5 CFR § 550.805 - Back pay computations.
(a) When an appropriate authority corrects or directs the correction of an unjustified or unwarranted personnel action that resulted in the withdrawal, reduction, or denial of all or part of the pay, allowances, and differentials otherwise due an employee -
(2) The agency shall compute for the period covered by the corrective action the pay, allowances, and differentials the employee would have received if the unjustified or unwarranted personnel action had not occurred.
(b) No employee shall be granted more pay, allowances, and differentials under section 5596 of title 5, United States Code, and this subpart than he or she would have been entitled to receive if the unjustified or unwarranted personnel action had not occurred.
(2) Any period during which an employee was unavailable for the performance of his or her duties for reasons other than those related to, or caused by, the unjustified or unwarranted personnel action.
(d) In computing the amount of back pay under section 5596 of title 5, United States Code, and this subpart, an agency shall grant, upon request of an employee, any sick or annual leave available to the employee for a period of incapacitation if the employee can establish that the period of incapacitation was the result of illness or injury.
(e) In computing the net amount of back pay payable under section 5596 of title 5, United States Code, and this subpart, an agency must make the following offsets and deductions (in the order shown) from the gross back pay award:
(1) Any outside earnings (gross earnings less any associated business losses and ordinary and necessary business expenses) received by an employee for other employment (including a business enterprise) undertaken to replace the employment from which the employee was separated by the unjustified or unwarranted personnel action during the interim period covered by the corrective action. Do not count earnings from additional or “moonlight” employment the employee may have engaged in while Federally employed (before separation) and while erroneously separated.
(2) Any erroneous payments received from the Government as a result of the unjustified or unwarranted personnel action, which, in the case of erroneous payments received from a Federal employee retirement system, must be returned to the appropriate system. Such payments must be recovered from the back pay award in the following order:
(i) Retirement annuity payments (i.e., gross annuity less deductions for life insurance and health benefits premiums, if those premiums can be recovered by the affected retirement system from the insurance carrier);
(ii) Refunds of retirement contributions (i.e., gross refund before any deductions);
(iii) Severance pay (i.e., gross payments before any deductions); and
(iv) A lump-sum payment for annual leave (i.e., gross payment before any deductions).
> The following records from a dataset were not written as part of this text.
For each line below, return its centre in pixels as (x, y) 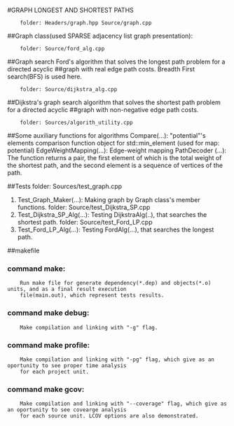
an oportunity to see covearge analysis (67, 410)
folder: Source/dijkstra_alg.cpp (69, 90)
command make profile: (48, 345)
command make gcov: (46, 389)
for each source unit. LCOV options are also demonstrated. (109, 416)
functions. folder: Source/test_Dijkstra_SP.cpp (84, 207)
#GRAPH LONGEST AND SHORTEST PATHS (71, 10)
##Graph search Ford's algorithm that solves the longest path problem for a (116, 62)

(3) Authorized deductions of the type that would have been made from the employee's pay (if paid when properly due) in accordance with the normal order of precedence for deductions from pay established by the agency, subject to any applicable law or regulation, including, but not limited to, the following types of deductions, as applicable:
(ii) Social Security taxes and Medicare taxes;
(iii) Health benefits premiums, if coverage continued during a period of erroneous retirement (with paid premiums recoverable by the retirement system) or is retroactively reinstated at the employee's election under 5 U.S.C. 8908(a);
(iv) Life insurance premiums if -
(A) Coverage continued during a period of erroneous retirement;
(C) Additional premiums are owed because of a retroactive increase in basic pay; and
(v) Federal income tax withholdings.
See appendix A to this subpart for additional information on computing certain deductions.
(f) For the purpose of computing the amount of back pay under paragraph (e) of this section, interest shall be included in the amount from which deductions for erroneous payments are made, as required by § 550.805(e)(2) of this part.
(g) An agency shall credit annual leave restored to an employee as a result of the correction of an unjustified or unwarranted personnel action in excess of the maximum leave accumulation authorized by law to a separate leave account for use by the employee. The employee shall schedule and use annual leave in such a separate leave account as follows:
(1) A full-time employee shall schedule and use excess annual leave of 416 hours or less by the end of the leave year in progress 2 years after the date on which the annual leave is credited to the separate account. The agency shall extend this period by 1 leave year for each additional 208 hours of excess annual leave or any portion thereof.
(2) A part-time employee shall schedule and use excess annual leave in an amount equal to or less than 20 percent of the employee's scheduled tour of duty over a period of 52 calendar weeks by the end of the leave year in progress 2 years after the date on which the annual leave is credited to the separate account. The agency shall extend this period by 1 leave year for each additional number of hours of excess annual leave, or any portion thereof, equal to 10 percent of the employee's scheduled tour of duty over a period of 52 calendar weeks.
(h) Agencies must correct errors that affect an employee's Thrift Savings Plan account consistent with regulations prescribed by the Federal Retirement Thrift Investment Board. (See parts 1605 and 1606 of this title.)